From: PM commit 76f049a3 (feat(hooks): PreCompact sign-off discipline warning); 7f79880 (log); merge 7769ef39 Relevant to: Klatch (Daedalus, Mnemosyne; sign-off discipline; compaction boundary coverage)

.claude/hooks/precompact-signoff-warning.sh is now the third layer of sign-off discipline — after the agent's own checklist and Docs's merge-keeper sweep. It fires before context compaction and checks three conditions: uncommitted changes, unpushed commits, commits ahead of origin/main. Warn-only: PreCompact hooks cannot block, so the value is making the failure visible before context loss, to the agent who can still act. Fires to stderr + appends to dev/active/session-end-warnings.log (gitignored, ephemeral per-machine data).

Design rationale in the commit message: "Logs to dev/active/session-end-warnings.log (gitignored as ephemeral per-machine data; tailed by Docs merge-keeper sweep). References Rule 2 + the three 'pick one' options (merge / NOTICE memo / ask PM). Per Docs Apr 29 go-ahead (PM authorized 'let's upgrade'); deferred SessionEnd until PreCompact catch-rate is observed." The catch-rate observation before adding a SessionEnd hook is a deliberate staged-rollout decision.

Also closed same session: #1063 in 15 minutes. The 12 stale standup tests discovered by Thursday's subagent (filed with skip rationale, reported in May 8 brief) were rewritten by Lead Dev using three patterns: (a) state-machine assertions updated to GATHERING_YESTERDAY (post-#900 entry point), (b) workflow-error/fallback paths using "quick" bypass to GENERATING, (c) full-flow walks for the three tests that exercise the per-part flow. Net: 12 skips → 0 skips; standup directory 351 → 363 passing. The complete arc: subagent skips with rationale → next-session Lead Dev rewrites — confirms the "annotate, don't improvise" subagent pattern reported May 8 has a clean downstream.

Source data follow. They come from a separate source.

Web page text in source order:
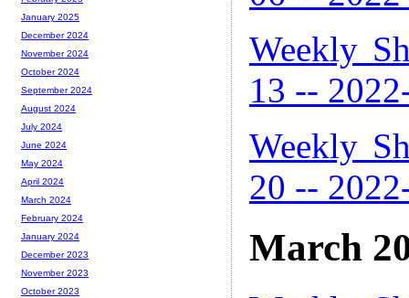
Weekly
13 --
Weekly
20 --
March
January 2025
December 2024
November 2024
October 2024
September 2024
August 2024
July 2024
June 2024
May 2024
April 2024
March 2024
February 2024
January 2024
December 2023
November 2023
October 2023
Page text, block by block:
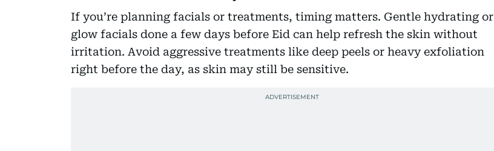
If you’re planning facials or treatments, timing matters. Gentle hydrating or
glow facials done a few days before Eid can help refresh the skin without
irritation. Avoid aggressive treatments like deep peels or heavy exfoliation
right before the day, as skin may still be sensitive.
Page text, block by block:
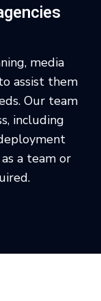
media
assist them
Our team
including
a team or
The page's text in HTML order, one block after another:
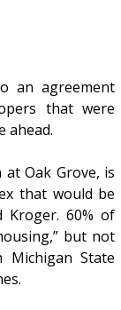
an agreement
that were
ahead.
Oak Grove, is
that would be
Kroger. 60% of
but not
Michigan State
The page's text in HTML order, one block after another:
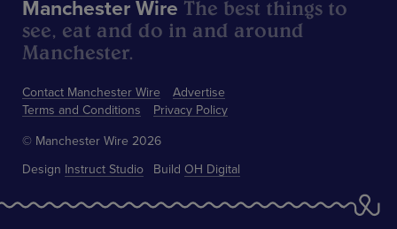
Contact Manchester Wire
Advertise
Terms and Conditions
Privacy Policy
Manchester Wire The best things to
see, eat and do in and around
Manchester.
© Manchester Wire 2026
Design Instruct Studio Build OH Digital
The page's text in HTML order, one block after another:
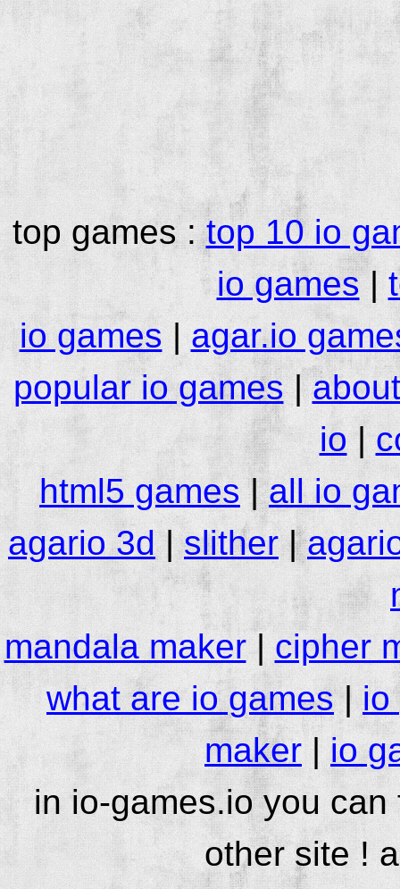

Suggested action: Klatch — if Daedalus or Mnemosyne doesn't already have PreCompact coverage, this is a low-cost addition: 3 git checks, warn-only, exit 0 always. The three-layer model (agent checklist → merge-keeper sweep → PreCompact hook) is complete in PM and could map directly. The decision to stage SessionEnd separately until catch-rate is observed is worth adopting — adding two hooks simultaneously makes it hard to attribute which one fires.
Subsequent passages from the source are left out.